I do think having something like "char_no_alias_everything" would be useful.  My interest in this discussion was due to the code generation on the embedded AVR platform (where 8-bit integers are very common).  If non-aliasing 8-bit integer types existed, I suspect dealing with ABI breakage would be more tenable on AVR.  (And if nothing else, utilizing them within an individual AVR project would not be difficult.)
Comment 15 rguenther@suse.de 2015-05-19 08:50:09 UTC
On Mon, 18 May 2015, kevin at koconnor dot net wrote:

> https://gcc.gnu.org/bugzilla/show_bug.cgi?id=66110
> 
> --- Comment #12 from Kevin OConnor <kevin at koconnor dot net> ---
> (In reply to Andreas Schwab from comment #11)
> > Since typedef does not create a new type the effect of uint8_t is exactly
> > the same as the type it is defined from.  Thus if uint8_t is defined from
> > unsigned char then uint8_t is a character type.
> 
> Yes, of course.  My point is that gcc does not need to define uint8_t /
> __UINT8_TYPE__ as 'unsigned char'.  Instead it could define it as a new integer
> type (eg, __gcc_uint8_t) that is an 8-bit integer that does not alias.
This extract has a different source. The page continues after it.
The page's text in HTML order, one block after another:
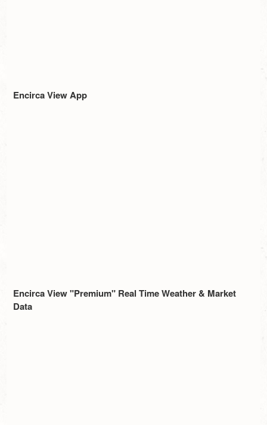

Yes, agreed.  Like {signed,unsigned,} __gcc_int8_t or so...

> As before, I understand if the cost of doing this is too high, but it's
> unfortunate that there currently does not appear to be any way to define a
> pointer to an 8-bit integer that doesn't alias.
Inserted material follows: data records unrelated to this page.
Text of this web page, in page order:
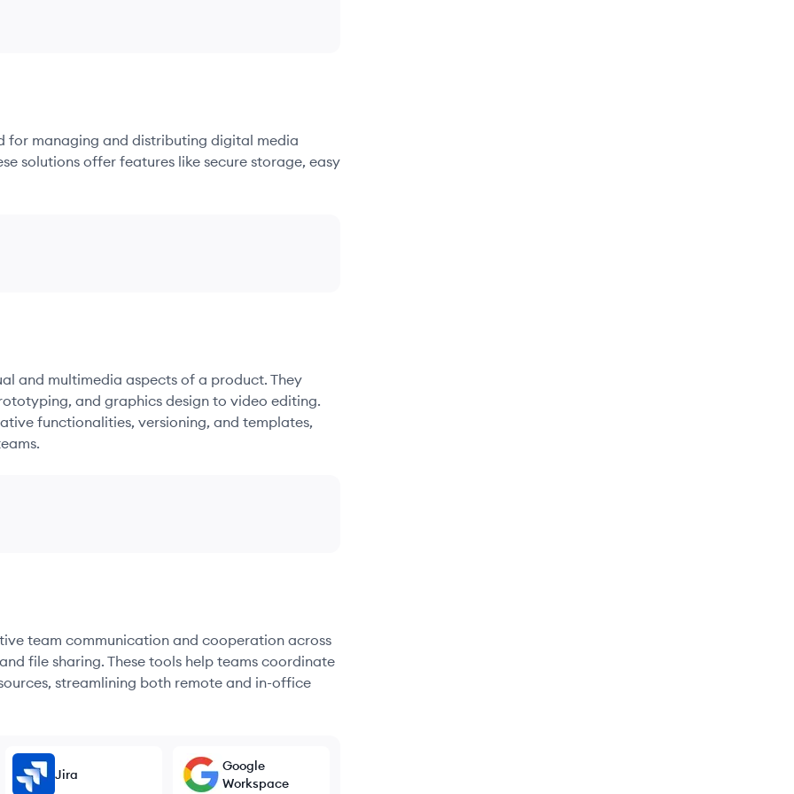
for managing and distributing digital media
solutions offer features like secure storage, easy
and multimedia aspects of a product. They
and graphics design to video editing.
functionalities, versioning, and templates,
team communication and cooperation across
file sharing. These tools help teams coordinate
streamlining both remote and in-office
Jira
Google
Workspace

Another possibility would be to introduce an attribute similar to
may_alias, "not_alias" so you can do

typedef unsigned char uint8_t __attribute__((no_alias));

or sth like that.  As that wouldn't alias with

typedef unsigned char my_uint8_t __attribute__((no_alias));

the effects might be surprising though.
Comment 16 Pedro Alves 2016-05-18 20:53:26 UTC
I ran into this, and thought that:

 typedef unsigned int __attribute__ ((__mode__(__byte__))) byte;

or:

 typedef unsigned int __attribute__ ((__mode__(QI))) byte;

might be syntax that already worked for creating an 8-bit type that doesn't alias.  Alas, it does not work.  Maybe it should.
Comment 17 Richard Biener 2016-05-19 07:37:21 UTC
(In reply to Pedro Alves from comment #16)
> I ran into this, and thought that:
> 
>  typedef unsigned int __attribute__ ((__mode__(__byte__))) byte;
> 
> or:
> 
>  typedef unsigned int __attribute__ ((__mode__(QI))) byte;
> 
> might be syntax that already worked for creating an 8-bit type that doesn't
> alias.  Alas, it does not work.  Maybe it should.

The reason it does not work is that we handle it by querying the frontend
for a type corresponding to that mode so it returns unsigned char.